[WORK INSTRUCTION] Find every line below where the string "first" shows up, and copy those lines.

━━━━━━━━━━━━━━━━━━━━━━━━━━━━━━

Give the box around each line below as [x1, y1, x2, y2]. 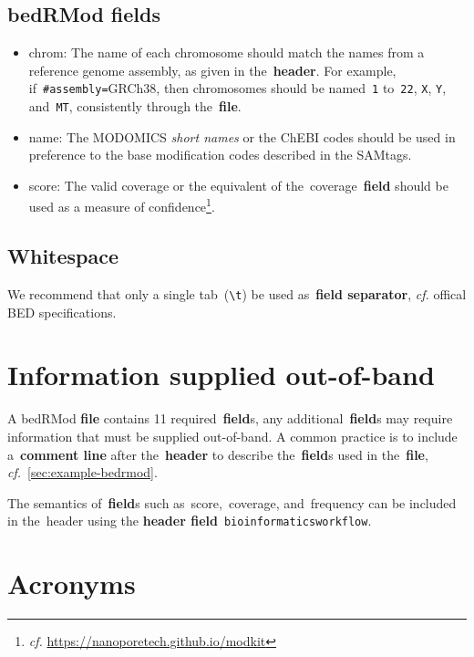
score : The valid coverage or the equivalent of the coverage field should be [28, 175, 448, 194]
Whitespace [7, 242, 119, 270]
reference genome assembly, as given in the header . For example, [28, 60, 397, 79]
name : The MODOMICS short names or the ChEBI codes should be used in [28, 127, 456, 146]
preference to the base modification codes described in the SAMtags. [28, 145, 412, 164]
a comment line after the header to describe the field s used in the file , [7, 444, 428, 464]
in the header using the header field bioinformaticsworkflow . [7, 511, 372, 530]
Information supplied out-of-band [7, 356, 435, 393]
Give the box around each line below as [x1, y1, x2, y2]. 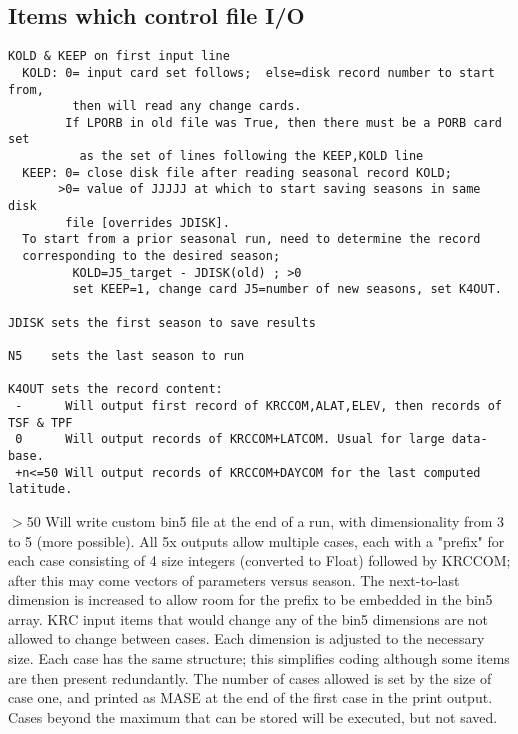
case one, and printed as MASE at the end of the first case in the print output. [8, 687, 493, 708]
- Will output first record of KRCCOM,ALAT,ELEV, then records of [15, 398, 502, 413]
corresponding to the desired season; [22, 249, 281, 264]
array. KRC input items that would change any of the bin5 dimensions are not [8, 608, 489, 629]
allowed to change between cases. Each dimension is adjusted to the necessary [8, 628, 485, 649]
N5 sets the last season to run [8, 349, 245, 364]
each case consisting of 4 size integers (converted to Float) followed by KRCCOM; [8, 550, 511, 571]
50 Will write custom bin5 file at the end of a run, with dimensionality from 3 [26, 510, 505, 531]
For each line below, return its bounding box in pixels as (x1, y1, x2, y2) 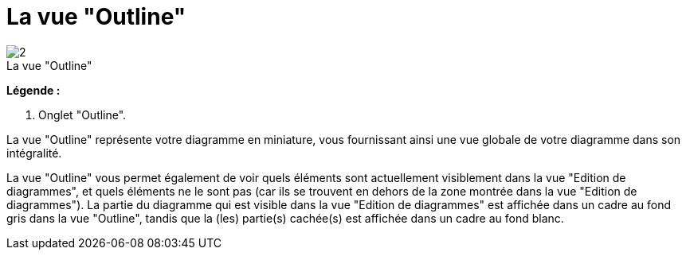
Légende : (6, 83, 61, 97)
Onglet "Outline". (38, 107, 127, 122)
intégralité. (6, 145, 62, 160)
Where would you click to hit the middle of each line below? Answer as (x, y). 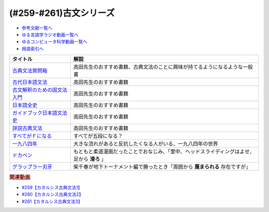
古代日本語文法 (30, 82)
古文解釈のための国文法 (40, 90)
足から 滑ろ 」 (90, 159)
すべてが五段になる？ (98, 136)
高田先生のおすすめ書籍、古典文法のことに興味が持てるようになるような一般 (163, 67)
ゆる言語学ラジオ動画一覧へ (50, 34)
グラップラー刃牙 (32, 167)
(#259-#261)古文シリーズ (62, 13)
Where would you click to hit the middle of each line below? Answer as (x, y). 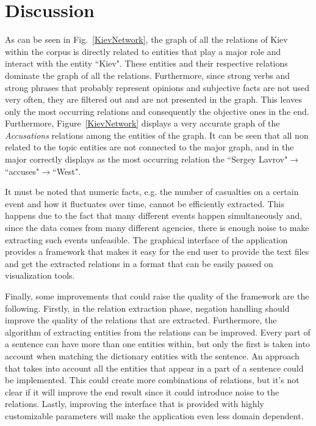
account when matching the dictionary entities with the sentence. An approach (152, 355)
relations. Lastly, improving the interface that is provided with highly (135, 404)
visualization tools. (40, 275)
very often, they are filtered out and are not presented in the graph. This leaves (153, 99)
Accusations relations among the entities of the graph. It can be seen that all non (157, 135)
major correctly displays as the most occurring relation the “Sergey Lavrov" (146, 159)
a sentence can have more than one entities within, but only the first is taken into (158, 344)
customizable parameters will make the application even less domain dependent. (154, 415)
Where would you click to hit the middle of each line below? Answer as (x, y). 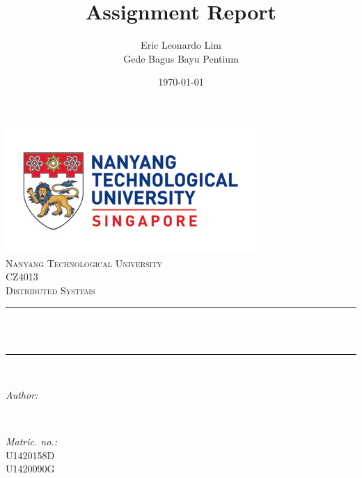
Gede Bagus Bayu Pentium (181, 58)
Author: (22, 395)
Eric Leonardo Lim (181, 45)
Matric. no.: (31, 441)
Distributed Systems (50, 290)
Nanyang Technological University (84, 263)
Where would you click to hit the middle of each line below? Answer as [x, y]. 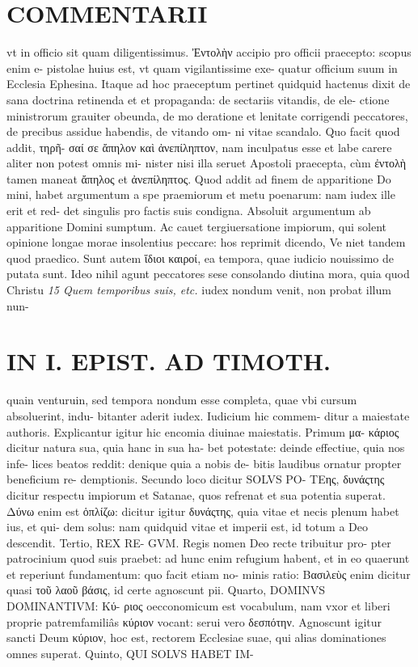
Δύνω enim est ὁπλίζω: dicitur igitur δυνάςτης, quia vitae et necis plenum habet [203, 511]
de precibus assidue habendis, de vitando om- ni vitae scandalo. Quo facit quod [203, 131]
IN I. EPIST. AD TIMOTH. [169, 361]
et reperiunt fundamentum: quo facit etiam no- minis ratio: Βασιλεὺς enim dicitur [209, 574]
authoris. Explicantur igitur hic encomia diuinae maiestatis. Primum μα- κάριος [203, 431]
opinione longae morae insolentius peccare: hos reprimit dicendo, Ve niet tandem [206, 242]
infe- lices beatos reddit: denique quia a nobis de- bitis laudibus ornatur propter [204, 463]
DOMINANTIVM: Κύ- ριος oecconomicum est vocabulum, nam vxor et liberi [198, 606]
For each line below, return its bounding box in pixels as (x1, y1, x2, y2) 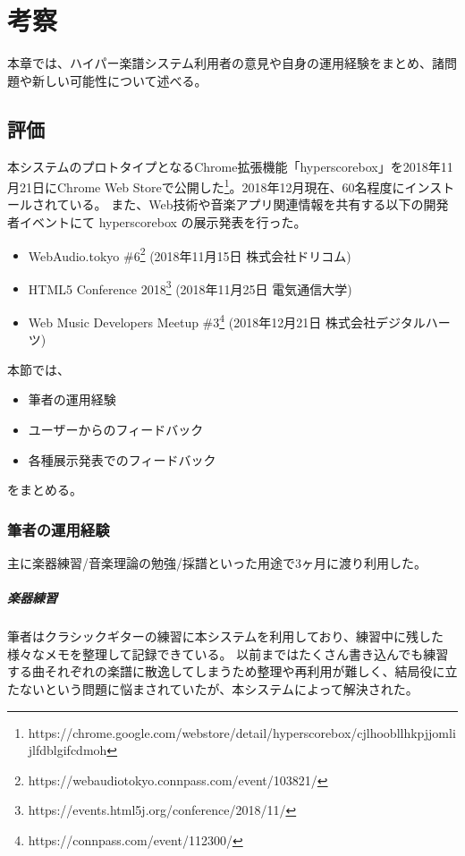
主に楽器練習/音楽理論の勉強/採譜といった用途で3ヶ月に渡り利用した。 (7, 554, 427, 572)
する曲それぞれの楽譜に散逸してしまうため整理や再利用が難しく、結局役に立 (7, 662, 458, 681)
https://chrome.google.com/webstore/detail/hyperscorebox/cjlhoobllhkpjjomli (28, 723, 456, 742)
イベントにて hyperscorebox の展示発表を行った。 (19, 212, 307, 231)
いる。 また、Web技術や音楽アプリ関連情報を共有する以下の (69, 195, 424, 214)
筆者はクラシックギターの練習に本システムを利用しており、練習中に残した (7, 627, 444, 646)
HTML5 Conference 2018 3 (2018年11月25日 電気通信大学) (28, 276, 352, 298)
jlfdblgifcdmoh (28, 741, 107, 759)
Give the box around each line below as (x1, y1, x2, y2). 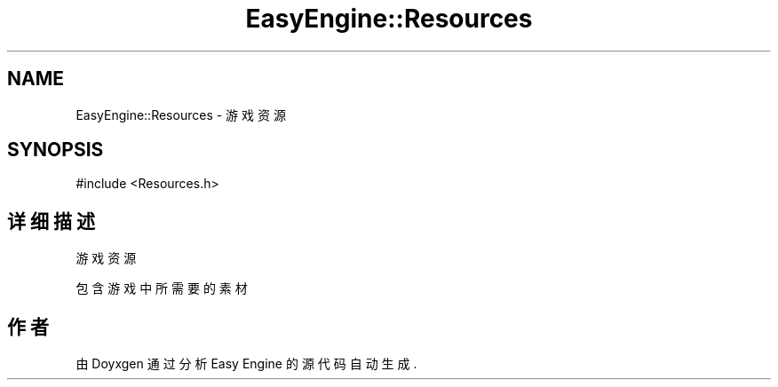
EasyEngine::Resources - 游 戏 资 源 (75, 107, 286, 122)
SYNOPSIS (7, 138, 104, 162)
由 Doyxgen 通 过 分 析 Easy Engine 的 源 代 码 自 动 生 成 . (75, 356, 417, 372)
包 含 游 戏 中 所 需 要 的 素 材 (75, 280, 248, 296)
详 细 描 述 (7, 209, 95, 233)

━━━━━━━━━━━━━━━━━━━━━━━━━━━━━━

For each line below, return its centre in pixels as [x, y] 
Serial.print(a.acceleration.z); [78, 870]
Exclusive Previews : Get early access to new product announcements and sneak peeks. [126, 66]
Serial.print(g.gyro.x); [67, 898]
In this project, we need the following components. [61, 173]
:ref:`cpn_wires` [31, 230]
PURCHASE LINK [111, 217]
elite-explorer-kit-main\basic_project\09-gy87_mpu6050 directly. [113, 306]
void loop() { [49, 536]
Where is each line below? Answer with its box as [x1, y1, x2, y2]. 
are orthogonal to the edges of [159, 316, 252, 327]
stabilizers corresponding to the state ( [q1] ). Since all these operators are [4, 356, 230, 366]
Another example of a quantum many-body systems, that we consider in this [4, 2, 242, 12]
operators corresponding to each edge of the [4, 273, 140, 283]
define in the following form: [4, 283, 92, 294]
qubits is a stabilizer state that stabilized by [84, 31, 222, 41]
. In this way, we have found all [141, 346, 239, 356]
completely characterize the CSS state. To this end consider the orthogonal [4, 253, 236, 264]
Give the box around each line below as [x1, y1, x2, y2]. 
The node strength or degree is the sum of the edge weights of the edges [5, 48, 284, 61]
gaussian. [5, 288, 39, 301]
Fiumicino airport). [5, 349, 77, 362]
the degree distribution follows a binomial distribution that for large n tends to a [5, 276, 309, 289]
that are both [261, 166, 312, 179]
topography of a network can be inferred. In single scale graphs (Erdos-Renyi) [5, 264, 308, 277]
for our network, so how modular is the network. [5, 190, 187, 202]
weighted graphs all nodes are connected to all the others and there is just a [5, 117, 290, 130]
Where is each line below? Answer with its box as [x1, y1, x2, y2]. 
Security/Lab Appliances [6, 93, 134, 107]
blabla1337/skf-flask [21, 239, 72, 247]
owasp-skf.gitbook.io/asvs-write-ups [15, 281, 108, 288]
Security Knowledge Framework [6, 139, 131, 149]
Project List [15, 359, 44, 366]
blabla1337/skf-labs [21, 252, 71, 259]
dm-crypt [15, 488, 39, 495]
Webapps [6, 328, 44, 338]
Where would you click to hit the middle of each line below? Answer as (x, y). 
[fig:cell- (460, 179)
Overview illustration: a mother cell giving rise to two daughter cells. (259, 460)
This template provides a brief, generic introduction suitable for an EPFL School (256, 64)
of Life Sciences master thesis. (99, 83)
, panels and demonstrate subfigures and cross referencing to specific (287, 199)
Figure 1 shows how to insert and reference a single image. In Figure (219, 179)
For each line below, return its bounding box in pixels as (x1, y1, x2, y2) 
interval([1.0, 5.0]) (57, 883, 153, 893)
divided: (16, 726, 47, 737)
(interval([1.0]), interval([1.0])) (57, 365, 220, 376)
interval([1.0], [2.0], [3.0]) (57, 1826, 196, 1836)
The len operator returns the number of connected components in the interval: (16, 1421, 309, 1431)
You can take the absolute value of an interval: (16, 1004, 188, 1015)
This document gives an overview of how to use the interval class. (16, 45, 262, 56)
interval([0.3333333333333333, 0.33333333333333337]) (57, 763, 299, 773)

━━━━━━━━━━━━━━━━━━━━━━━━━━━━━━

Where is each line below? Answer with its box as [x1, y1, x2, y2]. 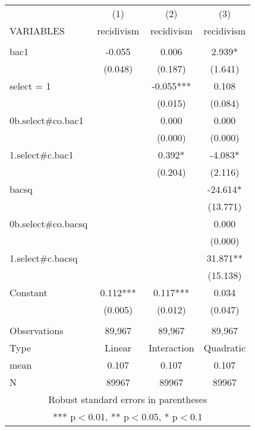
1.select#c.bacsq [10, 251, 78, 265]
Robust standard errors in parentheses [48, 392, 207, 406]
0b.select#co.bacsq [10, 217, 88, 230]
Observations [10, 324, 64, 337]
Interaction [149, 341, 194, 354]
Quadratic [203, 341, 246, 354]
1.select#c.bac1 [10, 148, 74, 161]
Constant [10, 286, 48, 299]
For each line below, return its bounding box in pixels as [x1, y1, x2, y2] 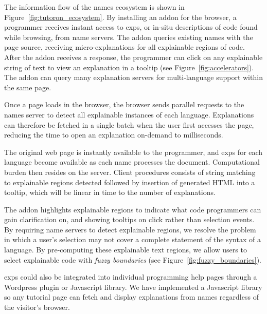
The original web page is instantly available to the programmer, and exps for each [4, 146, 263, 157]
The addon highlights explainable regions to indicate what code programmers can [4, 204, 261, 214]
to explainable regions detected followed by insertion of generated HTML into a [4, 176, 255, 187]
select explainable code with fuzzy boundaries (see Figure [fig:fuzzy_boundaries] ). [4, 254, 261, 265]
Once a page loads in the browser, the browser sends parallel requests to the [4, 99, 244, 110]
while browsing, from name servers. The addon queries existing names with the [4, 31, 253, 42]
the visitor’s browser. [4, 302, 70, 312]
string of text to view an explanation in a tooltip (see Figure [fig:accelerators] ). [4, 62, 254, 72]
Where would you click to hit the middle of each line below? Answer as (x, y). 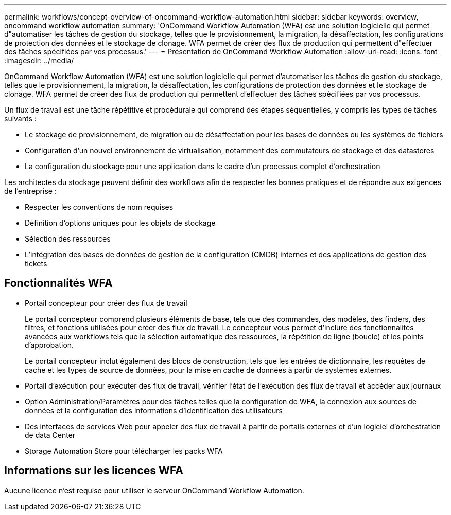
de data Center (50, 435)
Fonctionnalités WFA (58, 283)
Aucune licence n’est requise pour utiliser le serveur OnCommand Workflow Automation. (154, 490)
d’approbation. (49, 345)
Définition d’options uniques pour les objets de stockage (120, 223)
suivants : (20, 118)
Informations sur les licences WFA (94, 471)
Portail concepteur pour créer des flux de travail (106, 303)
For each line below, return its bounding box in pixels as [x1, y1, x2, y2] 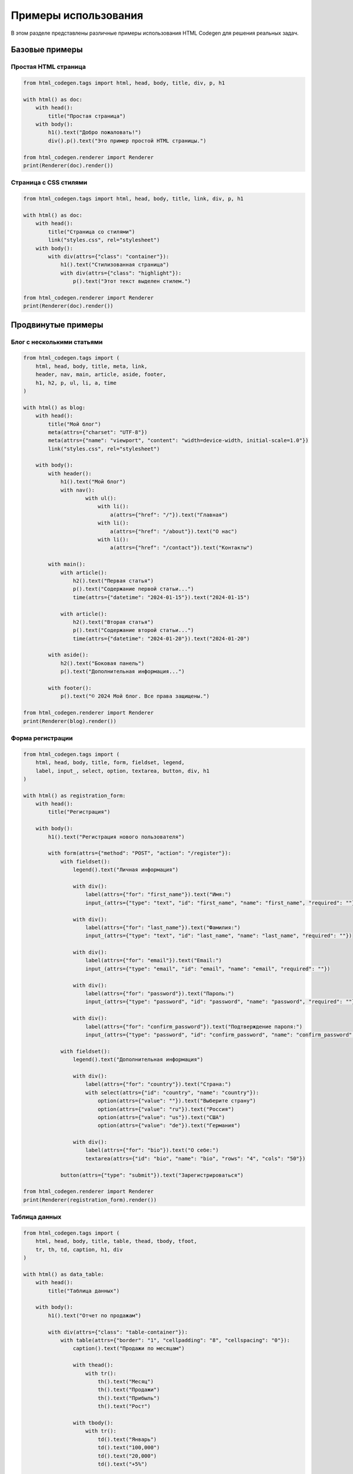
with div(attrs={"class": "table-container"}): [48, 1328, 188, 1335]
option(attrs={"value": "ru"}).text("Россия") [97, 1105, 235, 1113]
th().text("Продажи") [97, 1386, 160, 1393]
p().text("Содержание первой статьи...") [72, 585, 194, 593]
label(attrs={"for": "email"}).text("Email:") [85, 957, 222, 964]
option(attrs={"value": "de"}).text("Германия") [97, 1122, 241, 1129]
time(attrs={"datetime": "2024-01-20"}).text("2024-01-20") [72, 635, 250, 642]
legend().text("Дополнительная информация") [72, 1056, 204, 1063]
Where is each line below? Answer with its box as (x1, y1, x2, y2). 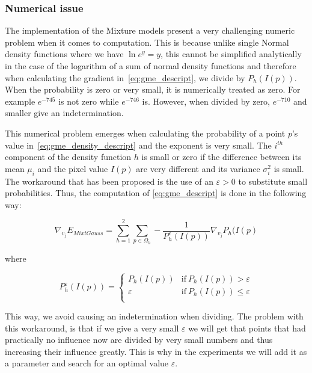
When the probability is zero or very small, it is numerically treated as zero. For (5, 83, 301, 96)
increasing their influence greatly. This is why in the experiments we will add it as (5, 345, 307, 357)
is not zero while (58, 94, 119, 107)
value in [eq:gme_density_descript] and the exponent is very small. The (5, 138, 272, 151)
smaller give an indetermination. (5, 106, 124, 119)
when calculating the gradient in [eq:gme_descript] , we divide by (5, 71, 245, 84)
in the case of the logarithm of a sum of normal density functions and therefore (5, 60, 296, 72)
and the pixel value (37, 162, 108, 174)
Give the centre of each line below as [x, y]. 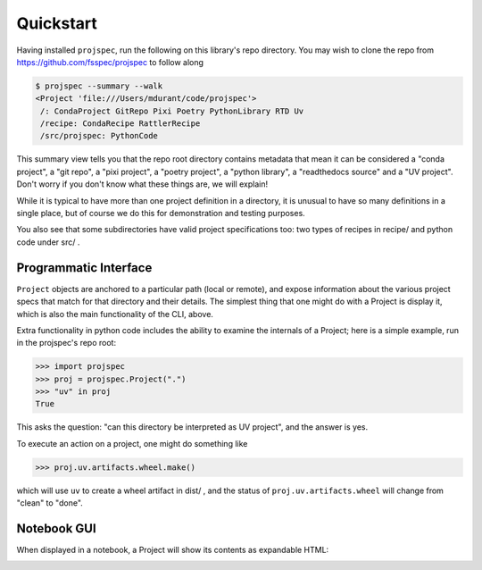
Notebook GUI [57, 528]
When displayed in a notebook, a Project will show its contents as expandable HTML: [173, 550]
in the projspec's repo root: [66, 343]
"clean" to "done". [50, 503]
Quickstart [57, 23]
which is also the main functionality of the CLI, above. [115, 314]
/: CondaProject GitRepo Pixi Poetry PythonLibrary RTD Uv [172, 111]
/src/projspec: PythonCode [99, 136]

━━━━━━━━━━━━━━━━━━━━━━━━━━━━━━

[TASK RESULT]
case one, and printed as MASE at the end of the first case in the print output. [8, 687, 493, 708]
- Will output first record of KRCCOM,ALAT,ELEV, then records of [15, 398, 502, 413]
a sentence can have more than one entities within, but only the first is taken into (158, 344)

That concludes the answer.